"Dubourg was quite right: I do love Constance, I adore her! I can never again love anybody else."
Two days after this declaration, the Comte de Montreville, well assured that his son no longer thought of leaving Constance, set out for Dauphiné, in his own carriage, attended by a single servant and a postilion.
XXII
DEATH OF MARGUERITE.—SISTER ANNE LEAVES HER CABIN
Let us now return to the dumb girl in the woods, whom we left awaiting Frédéric's coming, and whom we shall find still awaiting him.
But the trees have lost their foliage; the fields no longer offer to the eye the pleasing prospect of luxuriant vegetation; there is no green turf in the valley, no verdure on the banks of the stream. The leaves have fallen, and the villager's steps are deadened by that which shaded him and embellished his garden a few days since. He tramples under foot the beautiful foliage to which the approach of a harsher season has brought death. Thus do all things pass away. Other foliage will be born, only to die in its turn; and the man who tramples upon it must likewise return to the dust whereon future generations will tread. He fancies himself of some account because his allotted time is longer; but when the ages have dispersed his ashes, what more will he have left behind him than those leaves have done which whirl about in the wind at his feet?
The autumn disposes us to melancholy; it brings reverie and reflection, not to him who lives in the city, detained in the vortex of the world by the necessities of business or pleasure, but to the man of the fields who can contemplate each day the successive changes in the face of nature. Not without emotion does he look upon the forest, whose black, skeleton-like trees seem to be in mourning for the spring; if he walks along a path but lately shaded by dense foliage, if he seeks the thicket where he was wont to rest during the heat of the day, he sees naught but dry branches, often broken by the poor man's hand. The forest is less dark than in summer, for the sunlight finds its way in on all sides. But that brightness, far from embellishing it, robs it of all its charm; one regrets the dark, mysterious paths, through which it is so pleasant to wander in the season of love.
As he watches the approach of the frost and snow, as he contemplates the effects of the winter's cold, man, always buoyed up by hope, says to himself:
"The spring will come again; I shall see once more my leafy lanes, my lawns, and my shrubs."
The spring comes again—but many men do not see it!

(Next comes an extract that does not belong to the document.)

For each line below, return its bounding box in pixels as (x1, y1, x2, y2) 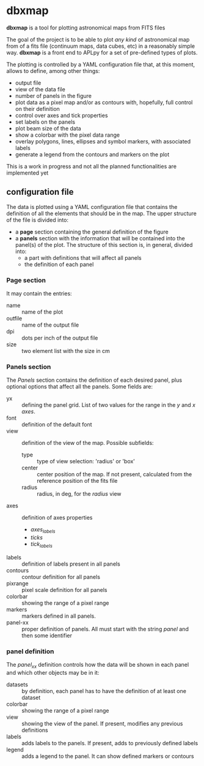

Sister Anne observed the change in the season only because it emphasized the length of time that had elapsed since Frédéric left her. The unhappy child could no longer count the days; their number was too great. However, hope had not vanished from her heart; she could not believe that her lover intended to abandon her forever; sometimes, she imagined that he had ceased to live, and then the blackest despair took possession of her thoughts. When that idea forced itself upon her, life seemed to be only one long agony. Could she live on, unsustained by the hope of seeing her lover? Often she longed to die. But she was soon to be a mother; that thought made her cling to life once more; something told her that she must live for her child.